The Capital of Annapolis reported recently on the alarmingly low penalties assessed by the Maryland Department of Environment for massive spills of raw sewage—containing a mix of untreated human, residential, agricultural, and industrial wastewater—into the state’s waters. This article supports one of the key findings from CPR’s report, Failing the Bay: Clean Water Act Enforcement in Maryland Falling Short, released earlier this year. These low penalties, sometimes “about the same as a speeding ticket,” do not and cannot serve as the basis of an effective, deterrence-based enforcement program—precisely what is needed to compel compliance with the Clean Water Act and state water quality laws.

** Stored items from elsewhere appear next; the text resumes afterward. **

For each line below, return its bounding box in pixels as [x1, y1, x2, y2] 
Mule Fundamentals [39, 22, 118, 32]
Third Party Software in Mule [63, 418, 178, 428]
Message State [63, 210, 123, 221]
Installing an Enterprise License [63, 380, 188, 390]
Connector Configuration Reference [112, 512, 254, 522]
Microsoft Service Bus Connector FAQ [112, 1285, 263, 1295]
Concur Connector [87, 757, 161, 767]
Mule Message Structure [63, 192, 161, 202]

The article reports on raw sewage spills from publicly operated sewer management systems, using information obtained through a Maryland Public Information Act request. In 2009, the sewer system operated by the Anne Arundel County government spilled nearly 200,000 gallons of raw sewage into local streams, creeks, and rivers, which eventually flow into the Chesapeake Bay. For this, the county paid only $3,950 in fines, or slightly less than 2 cents per gallon of sewage. Currently, the maximum penalty is $5,000 per day of discharge violation, but some of the larger county governments are under consent decrees that specify penalty maximums. For example, Anne Arundel’s fees are $50 for 100 gallons or less of sewage and no more than $1,000 for more than 100,000 gallons.

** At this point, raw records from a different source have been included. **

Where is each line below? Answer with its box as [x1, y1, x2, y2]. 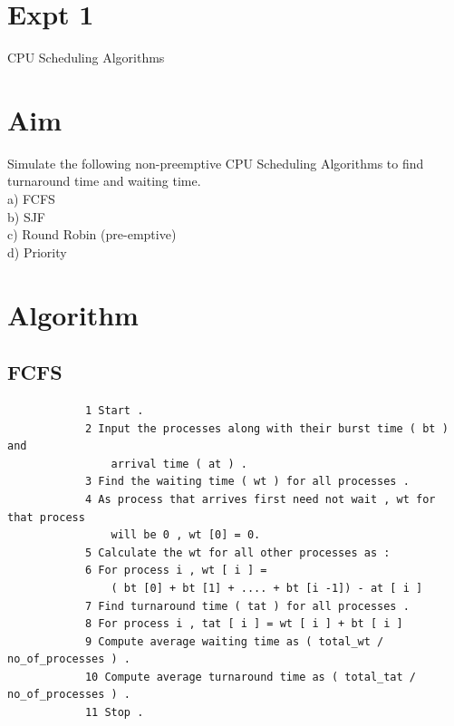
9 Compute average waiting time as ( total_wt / [84, 634, 384, 648]
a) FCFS [7, 189, 55, 208]
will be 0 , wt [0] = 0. [111, 528, 261, 542]
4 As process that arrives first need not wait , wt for [84, 492, 436, 506]
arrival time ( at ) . [111, 457, 247, 470]
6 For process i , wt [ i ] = [84, 564, 267, 577]
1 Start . [84, 403, 144, 417]
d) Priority [7, 242, 67, 261]

These sewage spill fines and other water-related fines are deposited in Maryland’s Clean Water Fund. According to Maryland law, MDE is required to use the Fund for monitoring and protecting both surface waters and groundwater from pollution discharges, for sediment control, and for managing sewage sludge. MD Envt’l Code § 9-320. As the article reports, it’s no secret that the Fund is used to fill in MDE’s budget gaps or to stabilize the overall budget for the Water Management Administration (WMA) at MDE.
Jay Sakai, the head of the WMA, acknowledges in the article that fines like “$100 for an overflow doesn’t really incentivize anything,” but also defends the low penalties by noting that “at the end of the day, it’s the fixes, not the penalties” that will reduce sewage spills. While physical improvements to the sewage infrastructure and earlier detection of problems are undoubtedly the solutions to preventing sewage spills, without a motivating factor—like stiff penalties—there’s little incentive to implement those solutions. And looking at these penalties, it’s hard to consider them as anything other than the cost of doing business: in the absence of public scrutiny, it’s much less costly to pay $1,000 in fines than millions in upgrades.
There are generally two approaches to securing compliance with environmental laws: cooperative enforcement and deterrence-based enforcement. Cooperative enforcement relies on regulated facilities’ goodwill and understanding of the applicable laws to assure compliance. While this approach is highly favored by regulated facilities, few states have demonstrated improvements in compliance or environmental indicators based on this approach.
On the other hand, deterrence-based enforcement is premised on the basis of compliance costs that are less than the cost of noncompliance. Regulated entities are motivated to comply because to do otherwise would be detrimental. Deterrence-based enforcement consists for four primary components:
- Sufficient, consistent, and regular compliance monitoring to identify violators;
- Timely initiation of enforcement action against violators;
- A strong mandate that the violator come into compliance with the applicable laws and regulations; and
- Imposition of penalties that recover the economic benefit gained from violating the law and that provide a deterrent for future violations.
Knowing that you’ll get caught is a first step, but knowing you’ll get caught and you’ll face something more than a slap on the wrist makes all the difference in the world. In the Failing the Bay report, we recommended that MDE not settle for penalties that fail to deter dischargers from violating applicable laws and regulations. As an alternative incentive, MDE should leverage its enforcement authority to bring judicial actions against violators. MDE should also follow the legislative mandate for the use of Clean Water Funds, and to help them, the Maryland General Assembly should provide adequate and consistent funding for MDE so that the agency does not have to compensate for budget decreased by pilfering the Fund.